● **Your objective**
The reply should reproduce every line of the data below word for word, minus any images.

● **Supplied material**
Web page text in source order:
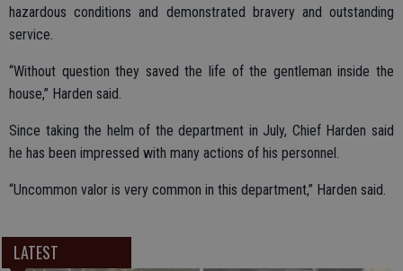
hazardous conditions and demonstrated bravery and outstanding
service.
“Without question they saved the life of the gentleman inside the
house,” Harden said.
Since taking the helm of the department in July, Chief Harden said
he has been impressed with many actions of his personnel.
“Uncommon valor is very common in this department,” Harden said.
LATEST
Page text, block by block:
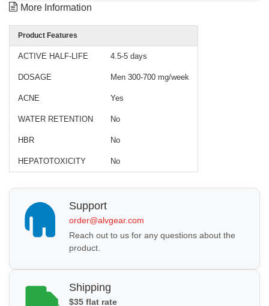
More Information
Product Features
ACTIVE HALF-LIFE 4.5-5 days
DOSAGE Men 300-700 mg/week
ACNE Yes
WATER RETENTION No
HBR No
HEPATOTOXICITY No
Support
order@alvgear.com
Reach out to us for any questions about the
product.
Shipping
$35 flat rate
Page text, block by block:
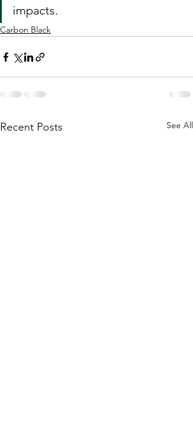
impacts.
Carbon Black
Recent Posts See All
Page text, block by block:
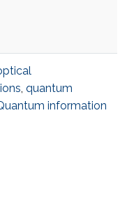
, quantum
information
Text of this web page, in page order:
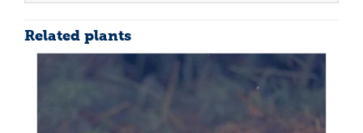
Related plants
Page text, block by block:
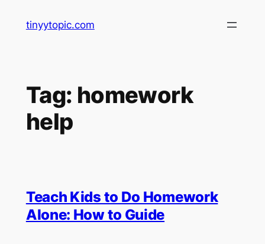
tinyytopic.com
Tag: homework
help
Teach Kids to Do Homework
Alone: How to Guide
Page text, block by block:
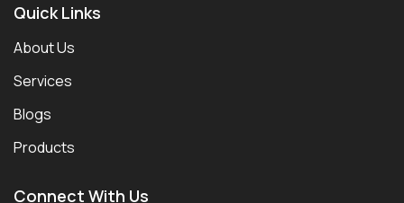
Quick Links
About Us
Services
Blogs
Products
Connect With Us
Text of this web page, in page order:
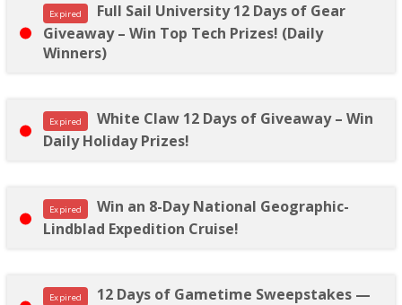
Expired
Full Sail University 12 Days of Gear
Giveaway – Win Top Tech Prizes! (Daily
Winners)
Expired
White Claw 12 Days of Giveaway – Win
Daily Holiday Prizes!
Expired
Win an 8-Day National Geographic-
Lindblad Expedition Cruise!
Expired
12 Days of Gametime Sweepstakes —
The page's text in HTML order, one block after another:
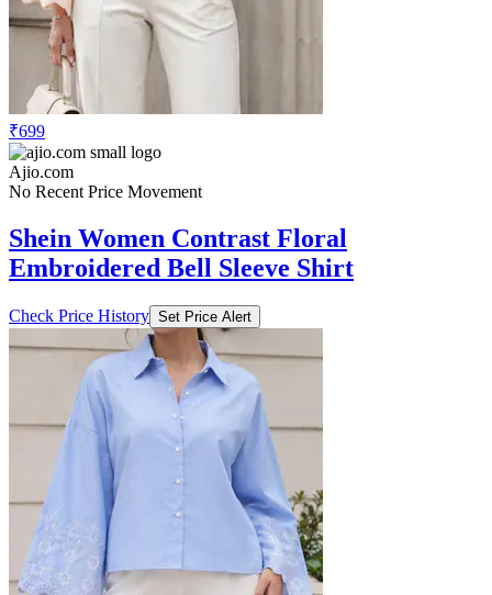
₹699
Ajio.com
No Recent Price Movement
Shein Women Contrast Floral
Embroidered Bell Sleeve Shirt
Check Price History Set Price Alert
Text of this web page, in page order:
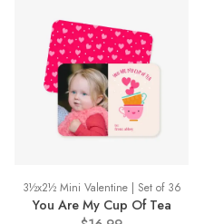
3½x2½ Mini Valentine | Set of 36
You Are My Cup Of Tea
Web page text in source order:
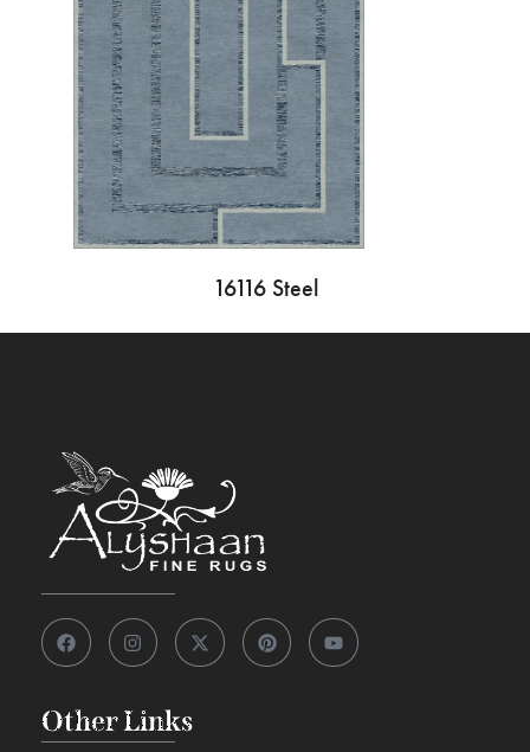
16116 Steel
Other Links
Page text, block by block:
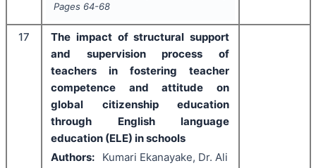
Pages 64-68
17
The impact of structural support
and supervision process of
teachers in fostering teacher
competence and attitude on
global citizenship education
through English language
education (ELE) in schools
Authors:
Kumari Ekanayake, Dr. Ali
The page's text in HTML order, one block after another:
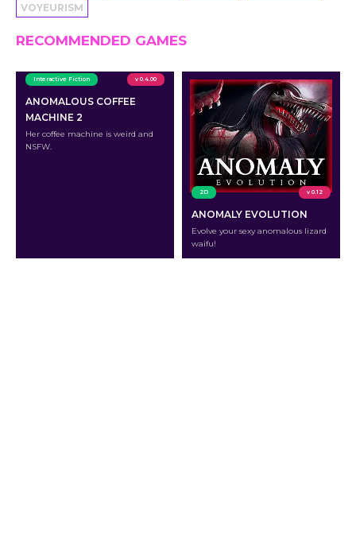
VOYEURISM
RECOMMENDED GAMES
Interactive Fiction v 0.4.00
ANOMALOUS COFFEE
MACHINE 2
Her coffee machine is weird and
NSFW.
2D v 0.12
ANOMALY EVOLUTION
Evolve your sexy anomalous lizard
waifu!
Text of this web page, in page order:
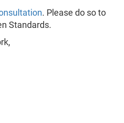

● **Solution**
Web page text in source order:
hazardous conditions and demonstrated bravery and outstanding
service.
“Without question they saved the life of the gentleman inside the
house,” Harden said.
Since taking the helm of the department in July, Chief Harden said
he has been impressed with many actions of his personnel.
“Uncommon valor is very common in this department,” Harden said.
LATEST
Page text, block by block:
More Information
Product Features
ACTIVE HALF-LIFE 4.5-5 days
DOSAGE Men 300-700 mg/week
ACNE Yes
WATER RETENTION No
HBR No
HEPATOTOXICITY No
Support
order@alvgear.com
Reach out to us for any questions about the
product.
Shipping
$35 flat rate
Page text, block by block:
impacts.
Carbon Black
Recent Posts See All
Page text, block by block:
, quantum
information
Text of this web page, in page order:
Related plants
Page text, block by block:
tinyytopic.com
Tag: homework
help
Teach Kids to Do Homework
Alone: How to Guide
Page text, block by block:
Quick Links
About Us
Services
Blogs
Products
Connect With Us
Text of this web page, in page order:
Expired
Full Sail University 12 Days of Gear
Giveaway – Win Top Tech Prizes! (Daily
Winners)
Expired
White Claw 12 Days of Giveaway – Win
Daily Holiday Prizes!
Expired
Win an 8-Day National Geographic-
Lindblad Expedition Cruise!
Expired
12 Days of Gametime Sweepstakes —
The page's text in HTML order, one block after another:
₹699
Ajio.com
No Recent Price Movement
Shein Women Contrast Floral
Embroidered Bell Sleeve Shirt
Check Price History Set Price Alert
Text of this web page, in page order:
3½x2½ Mini Valentine | Set of 36
You Are My Cup Of Tea
Web page text in source order:
16116 Steel
Other Links
Page text, block by block:
Pages 64-68
17
The impact of structural support
and supervision process of
teachers in fostering teacher
competence and attitude on
global citizenship education
through English language
education (ELE) in schools
Authors:
Kumari Ekanayake, Dr. Ali
The page's text in HTML order, one block after another:
VOYEURISM
RECOMMENDED GAMES
Interactive Fiction v 0.4.00
ANOMALOUS COFFEE
MACHINE 2
Her coffee machine is weird and
NSFW.
2D v 0.12
ANOMALY EVOLUTION
Evolve your sexy anomalous lizard
waifu!
Text of this web page, in page order:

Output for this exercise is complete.